*Task to complete*.
Search the data below for the string "study". Extract every line that contains it.

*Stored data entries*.
__________
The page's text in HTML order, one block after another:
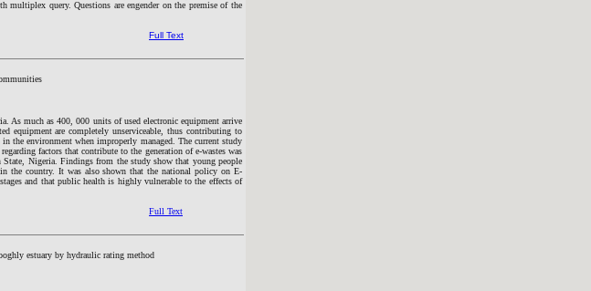
query. Questions are engender on the premise of the
Full Text
As much as 400, 000 units of used electronic equipment arrive
equipment are completely unserviceable, thus contributing to
the environment when improperly managed. The current study
factors that contribute to the generation of e-wastes was
Nigeria. Findings from the study show that young people
the country. It was also shown that the national policy on E-
and that public health is highly vulnerable to the effects of
Full Text
estuary by hydraulic rating method
__________
*Written answer*.
the environment when improperly managed. The current study
Nigeria. Findings from the study show that young people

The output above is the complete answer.